There is the "me" I want to be: The aspirational me. There is the "me" I present to the world: The facade me. Then there is the "me" I really am: The real me.

But we can't see the real me, can we? (Yeah, you had to read this far to get to a bad Who pun). There may be a fourth "me" distinct from the real me: That is, the real "me" I think I am but am not. This is different from the aspirational me and facade me in that we truly believe it is who we are, but since our self-observation powers are limited our view of self is limited too. And, no, I am not going to make an Austin Powers reference to "Mini Me." Sorry about that.

I wonder if great people in history like the Buddha, or Jesus, or Ghandi had the introspective abilities to align those distinct "Me's" such that the inner-conflict from them was reduced or eliminated. I wonder. Or maybe they were filled with self-doubt too and just dealt with it better.

Anywho, if you got this far in this essay, thanks for sticking with it. I'd appreciate your thoughts and comments below. And have a great day, regardless of which planet you are on.

Wednesday, May 13, 2015

A dream for the ages

I remember as a child having dreams where I could fly. Last night I dreamed I could run without knee pain.

Monday evening I led little league practice for my younger son's team - our head coach away on travel. It was fun and a good practice and when I got home my right knee was hurting. Badly. And I walked with a limp. "What is this?" I nervously wondered. Three summers ago I had knee surgery on my left knee. A torn meniscus. It still aches when I run. But my right knee? My "good" knee? Ugh. I took 3 Aleve and went to bed. Yesterday it felt a little better, but I could not say it was "okay."

In my dream I was back in my childhood town and I was running along the main road and turned into the peach orchards, along dirt roads. I was running so fast and so far and never ran out of breath. It was exhilarating. At one point I stopped and realized my knees weren't hurting. It was such a thrilling and exciting feeling to have no knee pain and then I realized it was a dream then I tried to run again but the dream had run out.

I'm 48 years old. I could stand to drop 10 pounds but I'm otherwise in pretty good shape. But my knees have started letting me down. I remember when 48 was old, like say 28 years ago when I was 20. I was ending my junior year in college and it was my dad who was 48. Now my dad is 76. I can't exactly say 76 is "old." I know better.
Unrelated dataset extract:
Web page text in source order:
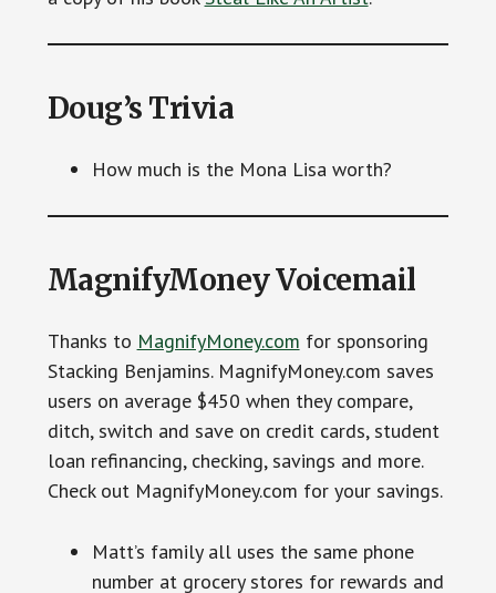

But 76 is "getting up there." I say that not so much for his benefit but for mine. I hope to make it to 76 and it'll be a stretch to consider 76 "middle-aged" so I'm going with "getting up there" rather than "old." Meanwhile 48 is now somewhere in a broadening range of "middle-age" ages. I'm not sure what age actually qualifies as "old" anymore. Someone twice my age at 96-years-old is certainly old but I wouldn't say it to them. I would congratulate them and then ask them how their knees are holding up.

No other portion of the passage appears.